SBI Chairman’s Arrest
The arrest on 31 October 2021 of Pratip Chaudhuri, former Chairman, State Bank of India, grabbed public attention but reactions were mixed. Some cynics consider any banker’s, including an SBI Chairman’s arrest, as well-deserved without further inquiry. Such callous responses are spawned by Wiki-pandits. One such wrote that Chaudhuri “… was arrested … for selling property as (sic) throwaway price to one company and he joined same company after retirement.” (Wikipedia as on 13 November 2021)
Hotel Gaudavan Pvt. Ltd., which ran the luxury hotel, GarhRajwada, in Jaisalmer, availed a loan of Rs 24 crore and cash credit of Rs 1 crore from State Bank of India in 2008. With repayments not coming and the global financial crisis raging, the bank restructured the account in 2009. It became a Non-Performing Asset in June 2010. The bank recalled the loan. On non-payment, it approached the Debt Recovery Tribunal (DRT) in 2013 for Rs. 39.69 crore. It also proceeded under the Securitisation and Reconstruction of Financial Assets and Enforcement of Security Interest Act (SARFAESI) Act, 2002. To secure its financial interest, the bank assigned the loan to the Alchemist Asset Reconstruction Company (AARC) for Rs. 25 crore.
AARC pursued the matter in the DRT and under SARFAESI. It also approached the National Company Law Tribunal (NCLT) under the Insolvency and Bankruptcy Code (IBC). It had to move the National Company Law Appellate Tribunal (NCLAT) and the Supreme Court before the NCLT admitted the matter in March 2017. The promoters’ dilatory tactics, including not handing over company vehicles to the Interim Resolution Professional (IRP), delayed the process. These invited strictures from the NCLAT and Supreme Court. The promoters also filed an FIR against the IRP resulting in his arrest. The court quashed these proceedings.

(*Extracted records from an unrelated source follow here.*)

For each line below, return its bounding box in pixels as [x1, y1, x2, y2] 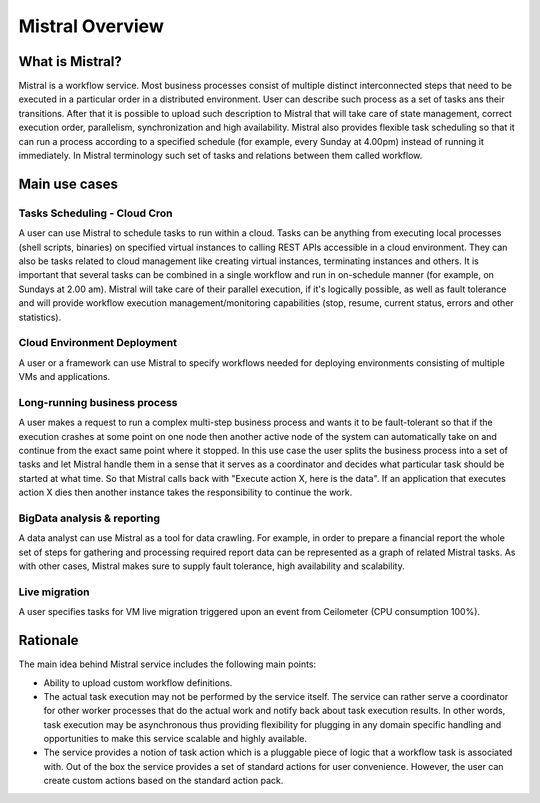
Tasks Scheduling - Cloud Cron [18, 206, 173, 220]
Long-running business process [18, 395, 179, 409]
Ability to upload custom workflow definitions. [43, 676, 233, 689]
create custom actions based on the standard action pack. [43, 775, 284, 787]
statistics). [18, 311, 62, 323]
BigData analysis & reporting [18, 511, 160, 525]
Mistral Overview [18, 15, 164, 37]
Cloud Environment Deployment [18, 336, 177, 350]
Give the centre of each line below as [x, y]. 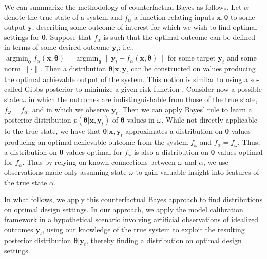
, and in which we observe [69, 109]
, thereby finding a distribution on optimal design [164, 240]
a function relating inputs [174, 17]
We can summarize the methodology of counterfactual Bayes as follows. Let [123, 7]
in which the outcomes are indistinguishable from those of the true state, [143, 99]
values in [141, 120]
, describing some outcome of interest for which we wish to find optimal [145, 27]
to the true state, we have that [52, 131]
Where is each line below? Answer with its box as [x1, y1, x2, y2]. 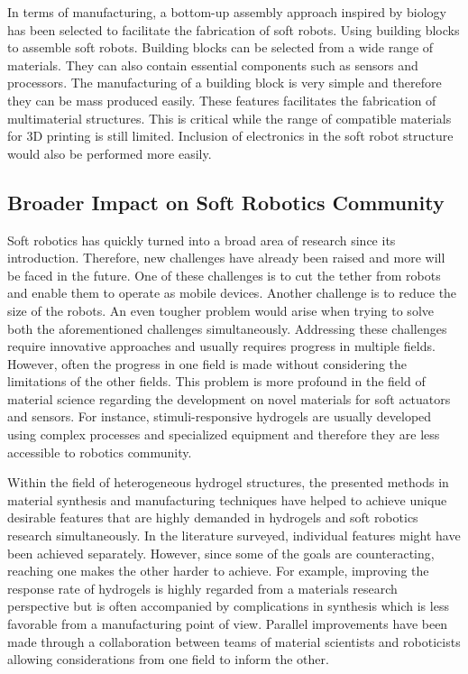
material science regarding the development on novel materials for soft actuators [7, 389, 451, 408]
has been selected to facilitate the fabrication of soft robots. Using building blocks [7, 20, 460, 39]
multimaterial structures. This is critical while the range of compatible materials [7, 108, 452, 127]
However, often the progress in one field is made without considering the [7, 354, 408, 373]
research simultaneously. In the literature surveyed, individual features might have [7, 526, 461, 545]
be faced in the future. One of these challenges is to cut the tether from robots [7, 265, 441, 284]
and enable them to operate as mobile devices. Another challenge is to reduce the [7, 283, 457, 302]
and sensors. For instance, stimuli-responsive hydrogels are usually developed [7, 407, 432, 426]
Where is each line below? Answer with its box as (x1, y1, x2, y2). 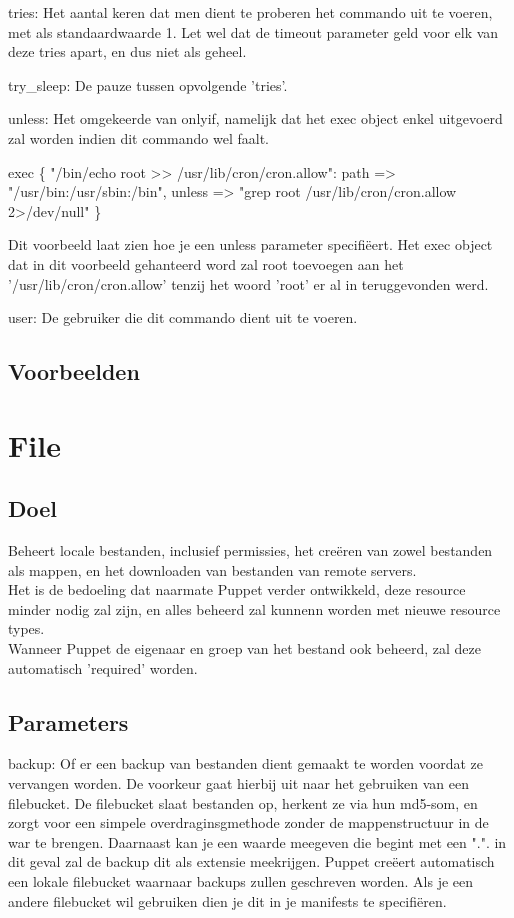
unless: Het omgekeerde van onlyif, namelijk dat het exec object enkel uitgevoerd (8, 108, 503, 129)
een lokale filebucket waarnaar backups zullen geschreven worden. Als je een (8, 871, 474, 891)
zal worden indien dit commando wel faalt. (8, 127, 269, 148)
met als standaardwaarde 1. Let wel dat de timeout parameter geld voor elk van (8, 21, 499, 42)
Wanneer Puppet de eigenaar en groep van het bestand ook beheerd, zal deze (8, 638, 481, 659)
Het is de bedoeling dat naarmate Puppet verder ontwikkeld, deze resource (8, 579, 466, 600)
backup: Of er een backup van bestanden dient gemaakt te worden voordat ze (8, 753, 484, 774)
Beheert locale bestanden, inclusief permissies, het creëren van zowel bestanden (8, 540, 493, 561)
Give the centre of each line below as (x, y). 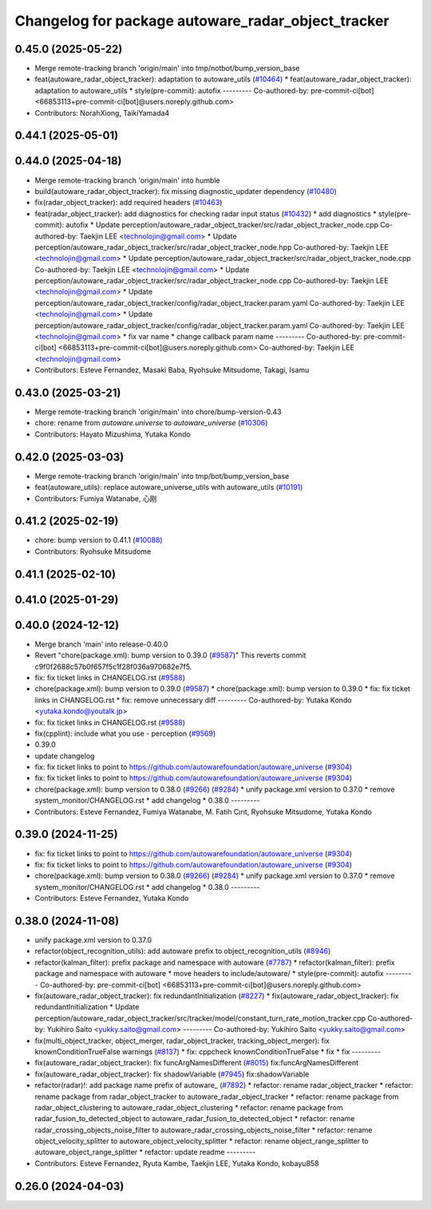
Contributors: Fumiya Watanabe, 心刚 (96, 498)
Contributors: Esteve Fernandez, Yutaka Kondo (112, 899)
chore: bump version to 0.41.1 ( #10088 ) (99, 540)
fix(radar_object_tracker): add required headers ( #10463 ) (129, 203)
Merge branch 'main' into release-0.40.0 (101, 644)
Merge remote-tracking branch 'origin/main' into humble (127, 180)
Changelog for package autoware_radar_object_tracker (202, 21)
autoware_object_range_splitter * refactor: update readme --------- (145, 1152)
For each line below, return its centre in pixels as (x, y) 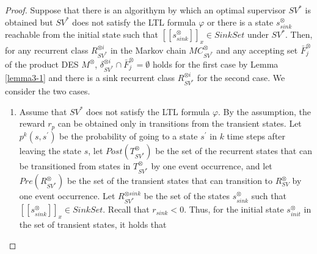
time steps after (256, 136)
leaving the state (50, 150)
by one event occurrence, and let (212, 165)
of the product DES (42, 64)
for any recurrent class (47, 50)
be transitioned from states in (75, 165)
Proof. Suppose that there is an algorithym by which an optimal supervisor (145, 10)
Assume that (43, 111)

In December 2017, despite promoters’ attempts to delay on frivolous grounds, the NCLT permitted sale of the hotel to JFC Finance. The lenders were paid in full while the promoters received just Re 1 per share or Rs 17.4 lakh. The case was the first such sale after the IBC barred promoters from bidding for their own assets.
Was there malfeasance?
The bank recovered Rs. 25 crore out of dues of Rs. 40 crore. Recovering over 60% is excellent when globally, such sales yield only around 30% or less. In India, recoveries average only 23.2% across various channels. It is highest at 45.5% through IBC. Recoveries through the SARFAESI route is 26.7%. Lok Adalats and DRTs come next with 6.2% and 4.1% of amount involved.
As the sale was done by the ARC, the consideration received by the bank and its appropriateness as compared to the security value is irrelevant. Thus a transparent process was followed for the sale of the receivables by the bank to the ARC and by the ARC to the final buyer. This sale is unrelated to the value of underlying security.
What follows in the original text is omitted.